WORK INSTRUCTION: If a line in the data holds "which", copy that line out in full.

MATERIAL FOR THIS EXERCISE:
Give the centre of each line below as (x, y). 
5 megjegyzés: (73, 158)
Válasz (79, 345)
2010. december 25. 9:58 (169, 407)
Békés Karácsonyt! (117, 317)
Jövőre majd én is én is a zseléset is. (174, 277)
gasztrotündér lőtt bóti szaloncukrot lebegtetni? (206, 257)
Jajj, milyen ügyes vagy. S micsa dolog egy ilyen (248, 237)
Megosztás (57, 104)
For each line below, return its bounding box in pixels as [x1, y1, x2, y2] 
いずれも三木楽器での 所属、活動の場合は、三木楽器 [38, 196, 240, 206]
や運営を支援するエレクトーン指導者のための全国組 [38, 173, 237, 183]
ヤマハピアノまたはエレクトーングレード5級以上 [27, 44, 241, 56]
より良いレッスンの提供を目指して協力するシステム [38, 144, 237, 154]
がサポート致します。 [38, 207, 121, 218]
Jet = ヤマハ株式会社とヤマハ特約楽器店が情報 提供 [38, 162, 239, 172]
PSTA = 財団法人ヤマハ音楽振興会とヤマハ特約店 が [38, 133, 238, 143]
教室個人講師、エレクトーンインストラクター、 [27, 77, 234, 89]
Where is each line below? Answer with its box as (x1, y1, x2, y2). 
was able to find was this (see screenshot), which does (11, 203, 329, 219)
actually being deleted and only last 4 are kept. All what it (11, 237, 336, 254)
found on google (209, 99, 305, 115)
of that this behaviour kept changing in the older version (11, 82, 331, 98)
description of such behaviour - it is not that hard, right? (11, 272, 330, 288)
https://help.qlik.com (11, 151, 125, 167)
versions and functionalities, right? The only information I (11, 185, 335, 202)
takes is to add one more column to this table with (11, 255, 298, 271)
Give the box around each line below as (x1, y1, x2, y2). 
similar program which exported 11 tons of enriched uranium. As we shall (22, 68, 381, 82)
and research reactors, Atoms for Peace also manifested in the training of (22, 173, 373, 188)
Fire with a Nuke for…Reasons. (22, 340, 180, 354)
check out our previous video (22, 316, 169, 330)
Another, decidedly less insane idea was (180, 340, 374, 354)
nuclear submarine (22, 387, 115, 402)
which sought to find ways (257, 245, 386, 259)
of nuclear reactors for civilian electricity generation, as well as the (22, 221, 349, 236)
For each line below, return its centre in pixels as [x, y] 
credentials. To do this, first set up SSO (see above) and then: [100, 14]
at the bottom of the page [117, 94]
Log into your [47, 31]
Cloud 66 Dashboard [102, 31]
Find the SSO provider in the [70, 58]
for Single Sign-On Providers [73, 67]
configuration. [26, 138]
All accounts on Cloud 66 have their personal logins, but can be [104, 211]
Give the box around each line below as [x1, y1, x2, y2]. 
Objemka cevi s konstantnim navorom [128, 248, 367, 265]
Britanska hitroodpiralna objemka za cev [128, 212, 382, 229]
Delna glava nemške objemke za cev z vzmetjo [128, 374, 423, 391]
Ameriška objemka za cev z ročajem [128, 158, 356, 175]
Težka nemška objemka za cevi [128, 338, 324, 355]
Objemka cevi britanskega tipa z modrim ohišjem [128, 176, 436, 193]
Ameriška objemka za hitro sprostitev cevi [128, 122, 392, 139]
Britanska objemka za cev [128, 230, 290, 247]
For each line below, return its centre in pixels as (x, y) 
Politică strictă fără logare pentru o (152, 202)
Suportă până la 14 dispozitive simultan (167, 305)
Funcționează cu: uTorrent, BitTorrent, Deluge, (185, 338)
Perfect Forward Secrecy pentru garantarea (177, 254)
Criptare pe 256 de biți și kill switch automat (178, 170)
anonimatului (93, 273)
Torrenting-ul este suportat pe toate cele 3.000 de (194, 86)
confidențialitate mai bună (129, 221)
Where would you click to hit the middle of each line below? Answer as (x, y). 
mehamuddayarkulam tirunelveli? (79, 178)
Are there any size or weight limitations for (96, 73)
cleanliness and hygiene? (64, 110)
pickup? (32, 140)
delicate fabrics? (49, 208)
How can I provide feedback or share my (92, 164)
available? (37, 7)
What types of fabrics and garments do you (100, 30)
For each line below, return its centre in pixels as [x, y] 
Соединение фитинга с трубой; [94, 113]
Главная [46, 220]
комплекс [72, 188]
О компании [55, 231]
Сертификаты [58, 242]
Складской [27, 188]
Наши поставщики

SOLUTION:
was able to find was this (see screenshot), which does (11, 203, 329, 219)
similar program which exported 11 tons of enriched uranium. As we shall (22, 68, 381, 82)
which sought to find ways (257, 245, 386, 259)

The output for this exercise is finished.